Use in audio processing pipeline:

>>> import soundmentations as S
>>>
>>> # Safe audio processing with limiting
>>> safe_pipeline = S.Compose([
...     S.Gain(gain=12.0, p=1.0),           # Boost signal
...     S.Limiter(threshold=0.95, p=1.0),   # Prevent clipping
...     S.FadeOut(duration=0.1, p=0.5)      # Smooth ending
... ])
>>>
>>> processed = safe_pipeline(audio, sample_rate=44100)

Protect against digital distortion:

>>> # Conservative limiting for pristine quality
>>> conservative_limiter = Limiter(threshold=0.8, p=1.0)
>>> clean_audio = conservative_limiter(loud_audio, sample_rate=44100)

class soundmentations.FadeIn(duration: float = 0.1, p: float = 1.0)[source]¶

Bases: BaseFade

Fade-in effect for audio samples.

This transform applies a fade-in effect to the beginning of the audio samples.

class soundmentations.FadeOut(duration: float = 0.1, p: float = 1.0)[source]¶

Bases: BaseFade

Apply a fade-out effect to the end of audio samples.

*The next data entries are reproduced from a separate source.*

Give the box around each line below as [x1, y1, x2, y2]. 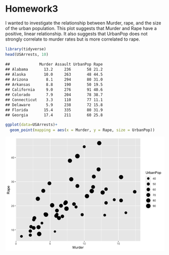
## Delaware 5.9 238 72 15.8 [5, 102, 103, 107]
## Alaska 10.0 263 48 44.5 [5, 72, 103, 77]
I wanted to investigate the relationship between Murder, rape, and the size [5, 20, 161, 26]
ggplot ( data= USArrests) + [5, 122, 58, 127]
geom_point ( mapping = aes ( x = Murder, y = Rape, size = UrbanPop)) [10, 127, 155, 133]
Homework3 [5, 3, 58, 15]
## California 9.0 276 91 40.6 [5, 87, 103, 92]
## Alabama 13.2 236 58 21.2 [5, 67, 103, 72]
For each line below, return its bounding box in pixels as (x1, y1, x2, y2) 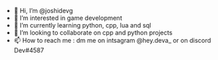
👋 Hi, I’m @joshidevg (13, 7, 74, 14)
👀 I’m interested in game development (13, 14, 123, 22)
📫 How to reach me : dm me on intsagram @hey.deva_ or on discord (13, 37, 212, 44)
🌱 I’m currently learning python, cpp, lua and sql (13, 21, 151, 29)
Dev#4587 (13, 46, 44, 54)
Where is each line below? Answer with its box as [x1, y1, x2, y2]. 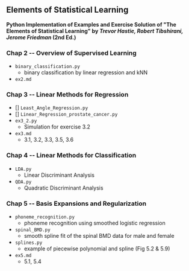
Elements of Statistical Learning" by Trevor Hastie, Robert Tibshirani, [6, 27, 184, 34]
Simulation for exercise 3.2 [23, 123, 90, 130]
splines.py [14, 240, 43, 246]
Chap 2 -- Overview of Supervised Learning [6, 48, 137, 57]
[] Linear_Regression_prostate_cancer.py [14, 110, 118, 118]
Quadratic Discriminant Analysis [23, 184, 104, 191]
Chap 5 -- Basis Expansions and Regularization [6, 199, 146, 208]
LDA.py [14, 166, 32, 172]
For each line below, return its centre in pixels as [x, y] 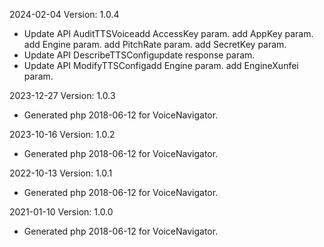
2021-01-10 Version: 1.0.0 [61, 212]
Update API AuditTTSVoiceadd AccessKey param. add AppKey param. [168, 33]
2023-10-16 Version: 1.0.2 [62, 134]
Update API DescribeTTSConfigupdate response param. [139, 55]
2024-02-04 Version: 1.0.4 [64, 14]
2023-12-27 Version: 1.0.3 [62, 95]
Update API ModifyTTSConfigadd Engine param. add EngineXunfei [161, 65]
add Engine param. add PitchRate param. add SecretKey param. [155, 44]
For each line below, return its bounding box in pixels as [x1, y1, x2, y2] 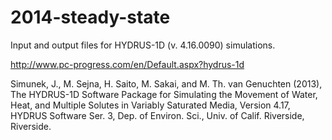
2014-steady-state [10, 6, 171, 29]
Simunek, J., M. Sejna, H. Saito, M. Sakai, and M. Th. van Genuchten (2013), [10, 77, 323, 90]
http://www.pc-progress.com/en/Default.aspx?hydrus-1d [10, 58, 245, 70]
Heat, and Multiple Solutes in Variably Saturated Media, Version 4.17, [10, 99, 291, 111]
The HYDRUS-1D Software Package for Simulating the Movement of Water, [10, 88, 318, 100]
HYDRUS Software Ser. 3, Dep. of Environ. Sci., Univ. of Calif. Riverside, [10, 109, 305, 121]
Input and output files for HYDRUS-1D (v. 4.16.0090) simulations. [10, 39, 276, 51]
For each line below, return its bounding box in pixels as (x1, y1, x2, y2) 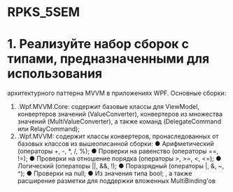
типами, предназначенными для (7, 51, 210, 67)
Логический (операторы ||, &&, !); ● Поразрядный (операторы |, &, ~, (17, 162, 225, 170)
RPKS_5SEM (7, 4, 80, 20)
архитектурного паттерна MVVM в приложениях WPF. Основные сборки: (7, 89, 227, 98)
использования (7, 66, 103, 82)
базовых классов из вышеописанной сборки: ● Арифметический (17, 140, 215, 148)
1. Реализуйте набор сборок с (7, 36, 190, 52)
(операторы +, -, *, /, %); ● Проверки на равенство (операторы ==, (17, 147, 219, 156)
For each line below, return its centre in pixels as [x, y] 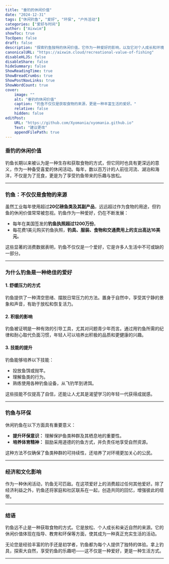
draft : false [19, 43]
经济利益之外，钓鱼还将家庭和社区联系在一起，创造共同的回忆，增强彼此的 [82, 490]
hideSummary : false [26, 66]
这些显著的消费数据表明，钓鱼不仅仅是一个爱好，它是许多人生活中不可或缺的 [84, 247]
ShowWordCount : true [27, 85]
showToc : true [20, 33]
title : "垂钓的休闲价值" [28, 10]
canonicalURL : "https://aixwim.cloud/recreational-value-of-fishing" [80, 52]
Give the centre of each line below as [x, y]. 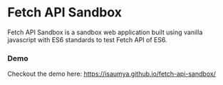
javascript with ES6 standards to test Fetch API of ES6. [87, 39]
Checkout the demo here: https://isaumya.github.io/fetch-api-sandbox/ [111, 74]
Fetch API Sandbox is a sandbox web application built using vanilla [105, 32]
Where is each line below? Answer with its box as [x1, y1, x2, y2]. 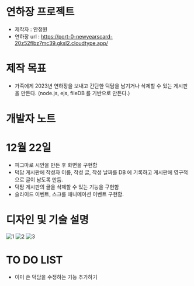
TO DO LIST [6, 253, 63, 267]
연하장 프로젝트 [6, 5, 75, 19]
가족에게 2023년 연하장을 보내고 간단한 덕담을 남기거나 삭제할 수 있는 [14, 82, 172, 89]
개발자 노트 [6, 112, 56, 125]
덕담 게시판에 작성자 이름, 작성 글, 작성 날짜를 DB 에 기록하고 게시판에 [14, 169, 173, 176]
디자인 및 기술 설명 [6, 214, 89, 226]
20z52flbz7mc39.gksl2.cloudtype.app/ [14, 39, 108, 47]
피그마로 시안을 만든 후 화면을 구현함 [14, 162, 98, 168]
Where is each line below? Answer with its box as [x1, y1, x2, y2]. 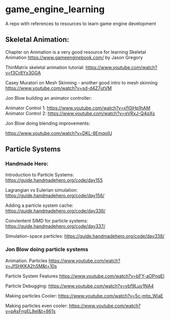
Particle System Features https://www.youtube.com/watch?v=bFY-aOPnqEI [5, 272, 165, 279]
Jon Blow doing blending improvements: [5, 120, 91, 126]
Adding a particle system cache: [5, 202, 74, 209]
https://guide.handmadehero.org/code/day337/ [5, 223, 105, 230]
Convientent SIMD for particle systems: [5, 218, 89, 224]
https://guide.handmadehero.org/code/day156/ [5, 193, 105, 199]
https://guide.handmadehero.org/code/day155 [5, 177, 103, 184]
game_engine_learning [5, 4, 105, 15]
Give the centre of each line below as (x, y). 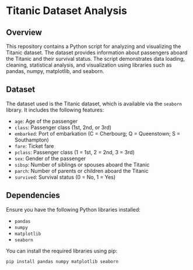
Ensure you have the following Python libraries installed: (73, 209)
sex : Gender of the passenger (50, 158)
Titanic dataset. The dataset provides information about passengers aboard (97, 53)
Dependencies (33, 195)
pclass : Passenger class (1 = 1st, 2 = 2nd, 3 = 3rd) (75, 152)
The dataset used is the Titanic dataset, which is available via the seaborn (94, 103)
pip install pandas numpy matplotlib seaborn (62, 261)
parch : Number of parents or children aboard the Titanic (81, 171)
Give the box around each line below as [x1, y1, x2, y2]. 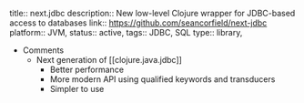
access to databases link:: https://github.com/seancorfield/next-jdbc [9, 17, 268, 28]
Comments [22, 45, 65, 56]
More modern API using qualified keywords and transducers [49, 74, 276, 85]
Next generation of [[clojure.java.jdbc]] [35, 55, 182, 65]
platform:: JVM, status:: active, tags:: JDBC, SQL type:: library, [9, 27, 243, 37]
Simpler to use [49, 84, 105, 94]
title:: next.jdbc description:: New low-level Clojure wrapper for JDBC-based [9, 8, 296, 18]
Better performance [49, 64, 125, 75]
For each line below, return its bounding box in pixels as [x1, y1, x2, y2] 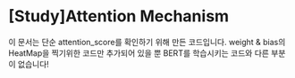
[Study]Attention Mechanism [8, 6, 230, 27]
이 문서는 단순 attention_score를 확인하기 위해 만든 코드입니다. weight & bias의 [8, 36, 286, 47]
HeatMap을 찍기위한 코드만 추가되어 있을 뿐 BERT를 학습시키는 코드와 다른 [8, 47, 270, 58]
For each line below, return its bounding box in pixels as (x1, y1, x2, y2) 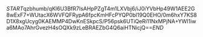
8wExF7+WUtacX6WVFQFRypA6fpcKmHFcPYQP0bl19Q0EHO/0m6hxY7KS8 (6, 11, 197, 18)
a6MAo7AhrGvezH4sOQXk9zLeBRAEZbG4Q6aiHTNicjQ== (6, 24, 153, 31)
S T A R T (6, 5, 24, 12)
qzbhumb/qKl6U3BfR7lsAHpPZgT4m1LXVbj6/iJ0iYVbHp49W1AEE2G (23, 5, 195, 12)
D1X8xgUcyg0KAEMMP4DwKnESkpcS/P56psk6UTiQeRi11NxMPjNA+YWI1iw (6, 18, 196, 24)
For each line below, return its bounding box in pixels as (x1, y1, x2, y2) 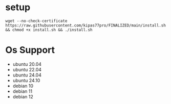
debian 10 (12, 83, 34, 89)
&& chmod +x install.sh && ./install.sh (5, 27, 93, 32)
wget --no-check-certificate (5, 18, 68, 23)
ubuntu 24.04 (12, 72, 42, 78)
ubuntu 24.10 (12, 77, 40, 83)
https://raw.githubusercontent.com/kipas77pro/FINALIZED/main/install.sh (5, 22, 166, 28)
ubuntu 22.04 (12, 66, 42, 72)
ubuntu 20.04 (12, 61, 42, 67)
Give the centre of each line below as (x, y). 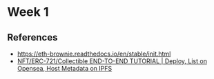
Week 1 (28, 12)
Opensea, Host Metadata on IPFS (65, 68)
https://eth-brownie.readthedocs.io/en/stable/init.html (94, 54)
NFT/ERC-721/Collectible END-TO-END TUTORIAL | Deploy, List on (112, 61)
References (32, 37)
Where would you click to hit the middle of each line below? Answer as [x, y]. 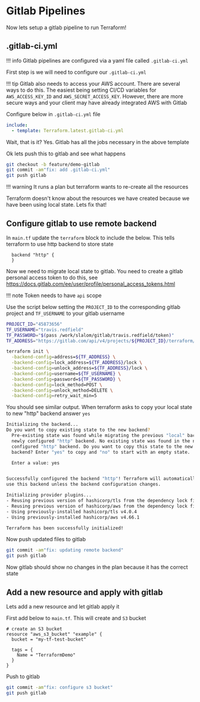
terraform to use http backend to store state [60, 244]
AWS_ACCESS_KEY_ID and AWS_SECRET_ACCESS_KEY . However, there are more [95, 96]
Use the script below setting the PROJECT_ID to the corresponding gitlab [93, 307]
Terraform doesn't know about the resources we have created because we [98, 198]
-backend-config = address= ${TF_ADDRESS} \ [64, 357]
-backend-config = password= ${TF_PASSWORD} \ [66, 379]
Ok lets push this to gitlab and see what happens [66, 154]
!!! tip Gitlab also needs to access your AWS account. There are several [93, 83]

This transform gradually decreases the amplitude from full amplitude to silence (0) over the specified duration, creating a smooth fade-out effect.

Parameters:

duration (float, optional) – Duration of the fade-out effect in seconds, by default 0.1. Must be positive and less than the audio duration.
p (float, optional) – Probability of applying the transform, by default 1.0.

class soundmentations.PitchShift(semitones: float, p: float = 1.0)[source]¶

Bases: BasePitchShift

Shift the pitch of audio by a specified number of semitones.

Parameters:

semitones (float) – Number of semitones to shift (positive or negative). - 12 semitones = 1 octave - Positive: pitch up, Negative: pitch down
p (float, optional) – Probability of applying the transform, by default 1.0.

class soundmentations.RandomPitchShift(min_semitones: float = -2.0, max_semitones: float = 2.0, p: float = 1.0)[source]¶

Bases: BasePitchShift

Randomly shift the pitch within a specified semitone range.

This class wraps PitchShift to provide random pitch variations for data augmentation purposes.

Parameters:

min_semitones (float, optional) – Minimum semitone shift, by default -2.0.
max_semitones (float, optional) – Maximum semitone shift, by default 2.0.
p (float, optional) – Probability of applying the transform, by default 1.0.

Examples

>>> # Random pitch variation for training data
>>> random_pitch = RandomPitchShift(min_semitones=-1.0, max_semitones=1.0, p=0.8)
>>> augmented = random_pitch(audio, sample_rate=44100)

soundmentations.load_audio(file_path: str, sample_rate: int | None = None) → Tuple[ndarray, int][source]¶

Load an audio file and return the audio data as a mono numpy array.

Parameters: - file_path (str): Path to the audio file. - sample_rate (int, optional): Desired sample rate. If None, uses the original sample rate.

Returns: - Tuple[np.ndarray, int]: Mono audio data as numpy array and sample rate.

Raises: - FileNotFoundError: If the audio file doesn’t exist. - ValueError: If the audio file format is unsupported. - RuntimeError: If resampling fails.